*** Opening Dataset excerpts ***
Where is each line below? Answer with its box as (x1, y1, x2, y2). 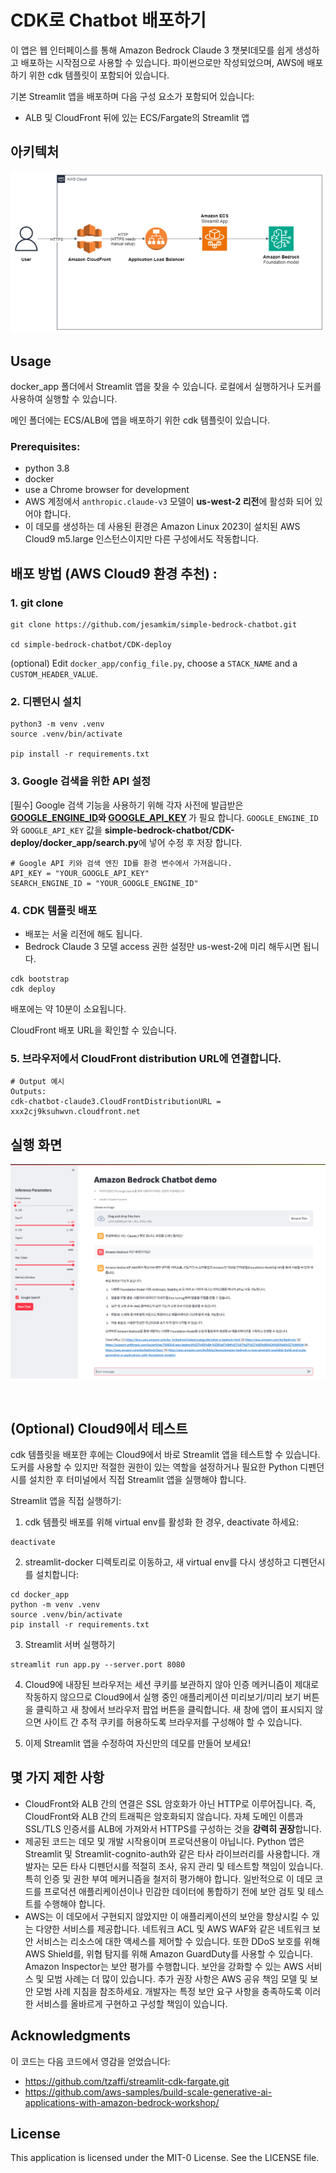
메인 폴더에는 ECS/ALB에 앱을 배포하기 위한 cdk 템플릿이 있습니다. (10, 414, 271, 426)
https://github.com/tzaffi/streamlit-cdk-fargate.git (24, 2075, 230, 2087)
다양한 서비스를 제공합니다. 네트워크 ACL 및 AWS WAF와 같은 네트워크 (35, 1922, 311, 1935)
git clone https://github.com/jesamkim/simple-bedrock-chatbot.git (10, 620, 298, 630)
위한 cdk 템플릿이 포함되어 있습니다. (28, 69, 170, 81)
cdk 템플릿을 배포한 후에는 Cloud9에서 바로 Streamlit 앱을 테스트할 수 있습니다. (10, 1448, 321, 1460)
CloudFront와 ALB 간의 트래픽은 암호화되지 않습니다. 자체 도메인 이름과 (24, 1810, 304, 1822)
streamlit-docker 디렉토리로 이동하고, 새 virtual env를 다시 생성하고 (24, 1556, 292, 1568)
*** Closing Dataset excerpts ***
*** Opening Dataset excerpts ***
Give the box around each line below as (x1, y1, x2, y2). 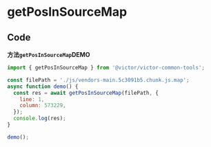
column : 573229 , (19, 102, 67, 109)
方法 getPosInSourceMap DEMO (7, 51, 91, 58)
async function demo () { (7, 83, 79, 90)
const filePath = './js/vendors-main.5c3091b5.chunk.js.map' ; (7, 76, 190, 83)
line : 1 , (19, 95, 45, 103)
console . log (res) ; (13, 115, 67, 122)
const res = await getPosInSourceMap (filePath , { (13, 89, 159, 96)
*** Closing Dataset excerpts ***
*** Opening Dataset excerpts ***
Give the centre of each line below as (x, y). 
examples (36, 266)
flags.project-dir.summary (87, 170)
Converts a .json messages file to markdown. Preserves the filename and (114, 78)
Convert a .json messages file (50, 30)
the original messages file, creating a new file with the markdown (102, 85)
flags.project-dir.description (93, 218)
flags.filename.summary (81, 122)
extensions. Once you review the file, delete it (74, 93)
*** Closing Dataset excerpts ***
Please copy the lines in the records above between the one holding "cdk 템플릿을 배포한" and the one holding "streamlit-docker 디렉토리로 이동하고, 새", inclusive, exactly and with no other line.

cdk 템플릿을 배포한 후에는 Cloud9에서 바로 Streamlit 앱을 테스트할 수 있습니다. (10, 1448, 321, 1460)
CloudFront와 ALB 간의 트래픽은 암호화되지 않습니다. 자체 도메인 이름과 (24, 1810, 304, 1822)
streamlit-docker 디렉토리로 이동하고, 새 virtual env를 다시 생성하고 (24, 1556, 292, 1568)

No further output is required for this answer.